Whenever the new Siri finally launches, it’s going to be the most privacy-respecting AI chatbot out there, with an additional privacy feature reported yesterday.
We already knew that Apple’s agreement with Google will mean that Siri is not allowed to be used to train the Gemini model, and Bloomberg is now reporting an option to automatically delete our Siri conversations …
While the new Siri will be powered by Google’s Gemini, it won’t be running on Google servers. Apple has said that it will instead run AI functions on-device wherever possible and the Gemini model on its own Private Cloud Compute servers where required. Outgoing CEO Tim Cook said at the time:
“We believe that we can unlock a lot of experiences and innovate in a key way due to the collaboration. We’ll continue to run on the device and run in Private Cloud Compute, and maintain our industry-leading privacy standards in doing so.“
Yesterday’s report says that the new Siri app will offer us the option of having our chats automatically deleted afterwards.
Another privacy win with the new Siri app will be auto-deleting conversation history. On the Messages app, you can set your conversation history to automatically delete after 30 days or a year, or leave them indefinitely. The same options will exist in the new Siri app.
That sounds good, and I do think it’s a positive thing that the option will be available – but I won’t be enabling it myself. That’s because AI chatbots learn from the history of all our chats, and that context can be extremely useful in our future interactions.
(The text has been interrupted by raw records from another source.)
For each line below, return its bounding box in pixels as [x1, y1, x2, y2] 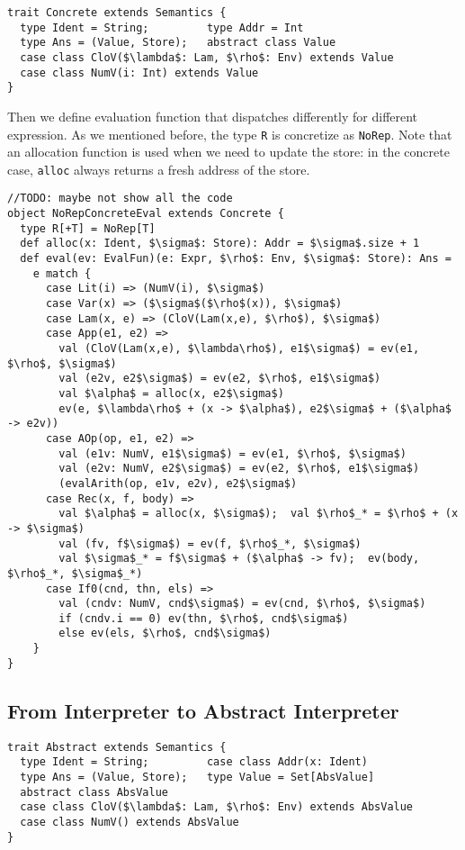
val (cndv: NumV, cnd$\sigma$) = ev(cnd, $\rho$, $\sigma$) [58, 597, 426, 610]
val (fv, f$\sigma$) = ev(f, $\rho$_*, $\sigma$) [58, 537, 362, 550]
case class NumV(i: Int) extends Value [20, 66, 259, 79]
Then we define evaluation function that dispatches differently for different [7, 106, 418, 125]
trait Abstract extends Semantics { [7, 740, 227, 754]
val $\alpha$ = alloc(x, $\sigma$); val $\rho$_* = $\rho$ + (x [58, 507, 459, 520]
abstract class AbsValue [20, 785, 168, 799]
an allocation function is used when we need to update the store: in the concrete [7, 142, 450, 161]
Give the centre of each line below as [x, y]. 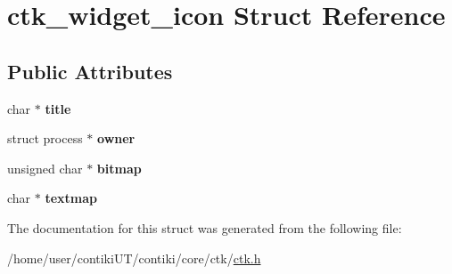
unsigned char [45, 168]
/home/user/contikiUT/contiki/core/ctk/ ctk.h [134, 258]
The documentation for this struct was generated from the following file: [205, 227]
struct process [45, 138]
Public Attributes [90, 71]
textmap [71, 198]
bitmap [119, 168]
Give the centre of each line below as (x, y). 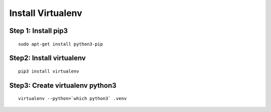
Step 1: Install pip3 (38, 31)
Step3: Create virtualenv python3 (63, 85)
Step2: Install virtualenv (47, 58)
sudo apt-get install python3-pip (60, 44)
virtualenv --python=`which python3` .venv (73, 98)
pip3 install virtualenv (49, 71)
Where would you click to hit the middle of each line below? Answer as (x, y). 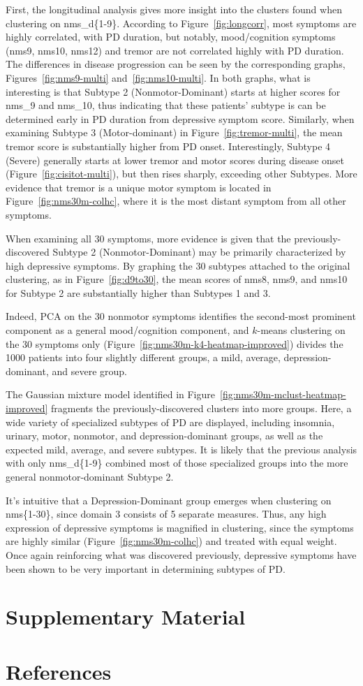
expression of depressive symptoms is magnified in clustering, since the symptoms (180, 527)
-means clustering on (301, 330)
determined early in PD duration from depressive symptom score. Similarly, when (180, 118)
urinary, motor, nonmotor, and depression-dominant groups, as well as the (164, 436)
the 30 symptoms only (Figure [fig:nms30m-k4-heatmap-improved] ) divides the (175, 343)
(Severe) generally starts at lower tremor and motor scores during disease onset (175, 160)
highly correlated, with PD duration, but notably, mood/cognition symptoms (171, 37)
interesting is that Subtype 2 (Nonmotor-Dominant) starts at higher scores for (173, 91)
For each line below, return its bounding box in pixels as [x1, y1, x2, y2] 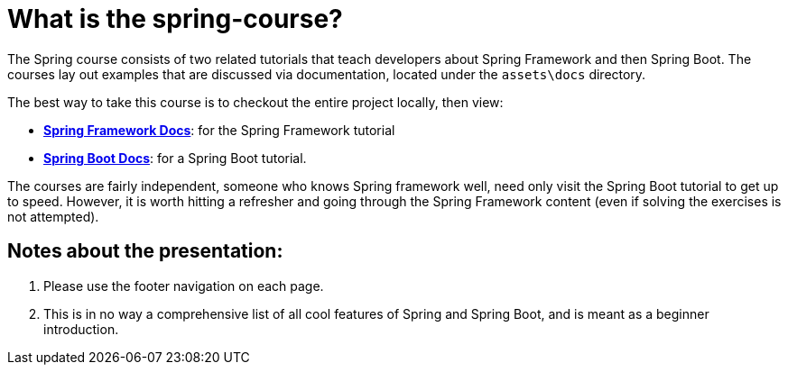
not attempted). [7, 208, 99, 224]
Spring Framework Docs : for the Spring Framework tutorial [43, 122, 395, 138]
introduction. [43, 321, 119, 337]
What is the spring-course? [7, 4, 343, 34]
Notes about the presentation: [7, 240, 283, 263]
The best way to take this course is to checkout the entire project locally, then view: [7, 94, 504, 110]
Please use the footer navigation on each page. [43, 277, 324, 294]
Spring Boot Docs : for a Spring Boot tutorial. [43, 150, 307, 166]
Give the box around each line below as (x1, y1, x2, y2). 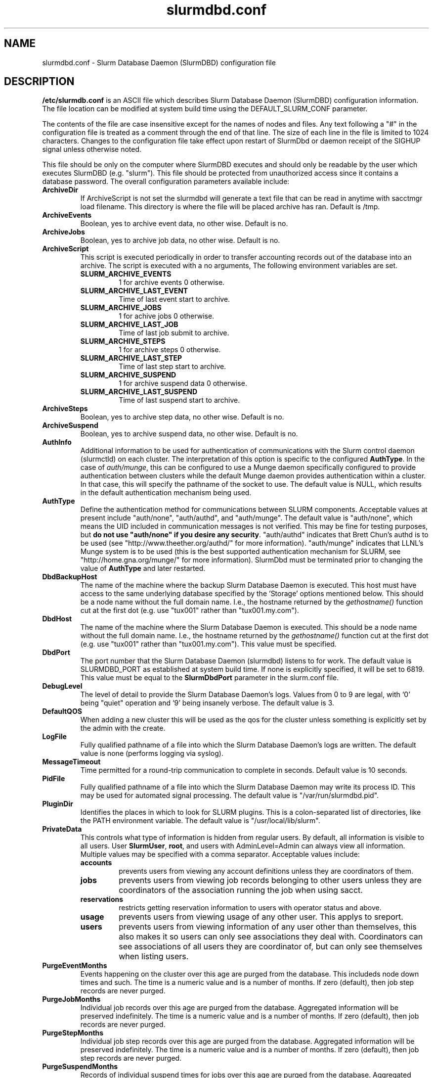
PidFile (42, 774, 65, 783)
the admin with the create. (80, 724, 166, 733)
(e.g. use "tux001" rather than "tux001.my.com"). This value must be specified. (80, 640, 337, 649)
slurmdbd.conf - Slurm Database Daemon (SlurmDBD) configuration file (42, 58, 276, 67)
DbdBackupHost (42, 572, 97, 581)
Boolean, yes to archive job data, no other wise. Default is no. (80, 236, 280, 245)
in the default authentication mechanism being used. (80, 488, 252, 497)
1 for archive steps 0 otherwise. (119, 345, 221, 354)
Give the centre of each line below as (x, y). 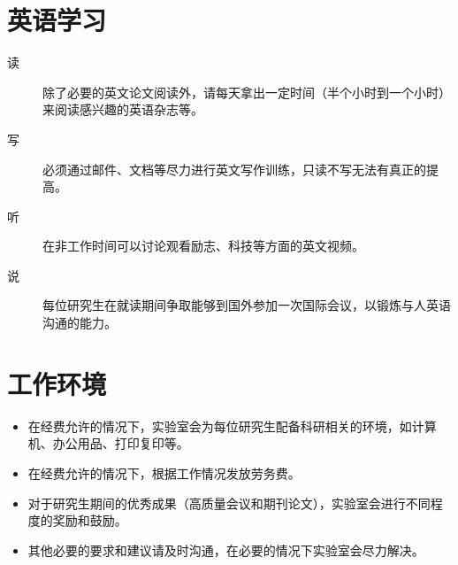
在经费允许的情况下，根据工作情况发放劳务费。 (164, 472)
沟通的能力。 (80, 323)
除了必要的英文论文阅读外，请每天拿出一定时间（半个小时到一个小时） (247, 92)
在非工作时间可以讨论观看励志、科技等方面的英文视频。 (203, 246)
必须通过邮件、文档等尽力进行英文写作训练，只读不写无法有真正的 (234, 169)
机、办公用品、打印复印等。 (108, 443)
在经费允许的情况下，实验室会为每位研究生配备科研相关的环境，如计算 (232, 426)
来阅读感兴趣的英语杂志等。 (123, 109)
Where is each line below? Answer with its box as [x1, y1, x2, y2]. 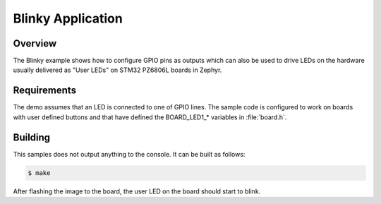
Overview [13, 37, 57, 49]
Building [13, 131, 51, 143]
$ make [28, 169, 51, 176]
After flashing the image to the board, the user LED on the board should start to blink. [13, 187, 261, 196]
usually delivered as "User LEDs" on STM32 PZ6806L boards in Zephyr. [13, 66, 222, 74]
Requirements [13, 85, 77, 97]
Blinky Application [13, 11, 123, 26]
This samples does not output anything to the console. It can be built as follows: [13, 150, 246, 158]
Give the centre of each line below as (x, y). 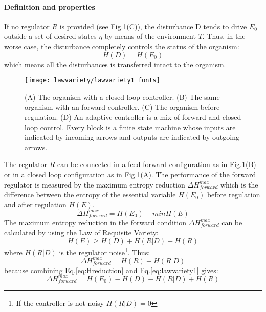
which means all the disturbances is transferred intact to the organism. (115, 64)
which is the (239, 184)
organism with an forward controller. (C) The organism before (122, 107)
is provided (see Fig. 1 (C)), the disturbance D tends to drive (153, 26)
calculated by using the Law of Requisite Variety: (81, 232)
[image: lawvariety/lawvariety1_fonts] (92, 81)
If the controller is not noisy (60, 303)
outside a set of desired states (50, 36)
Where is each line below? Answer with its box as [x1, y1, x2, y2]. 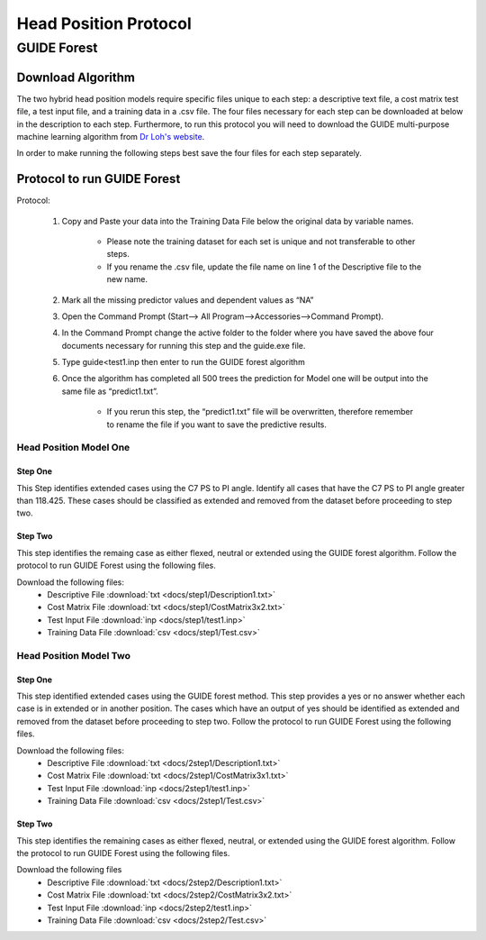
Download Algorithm [16, 69, 135, 85]
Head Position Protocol [16, 14, 193, 33]
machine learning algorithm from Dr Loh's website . [16, 131, 205, 141]
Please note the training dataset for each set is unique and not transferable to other [106, 235, 416, 247]
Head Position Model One [16, 442, 130, 454]
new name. [106, 274, 148, 285]
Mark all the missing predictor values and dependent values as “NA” [61, 294, 314, 306]
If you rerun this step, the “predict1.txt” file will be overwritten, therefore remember [106, 406, 414, 417]

Claude is my current AI of choice, and I’ve trained it both explicitly and implicitly to reflect my own preferences. I’ve given it a number of standing instructions – for example, to be succinct, to use bullet points wherever possible, to avoid flowery language, to refrain from sycophancy, and to always include links to its sources of factual information. Additionally, when it answers a question in a style I like, I give it feedback on this and it has definitely learned from this practice.
There have been other examples when Claude has used contextual knowledge it has about me in order to tailor its responses. These aren’t things I’ve explicitly told it, but rather information it has gleaned from previous questions I have asked and from web searches it has carried out in response to my queries. There have been a good number of occasions on which Claude has intelligently used context like this when answering my questions.
For this reason, I won’t be automatically deleting any of my Siri chats. There’s always the option to manually delete individual chats if you have concerns about Siri retaining sensitive data from particular sessions. I’ve also done this for chat sessions used when I’m assisting a friend with something, and I don’t want it to get confused by thinking that context relates to me.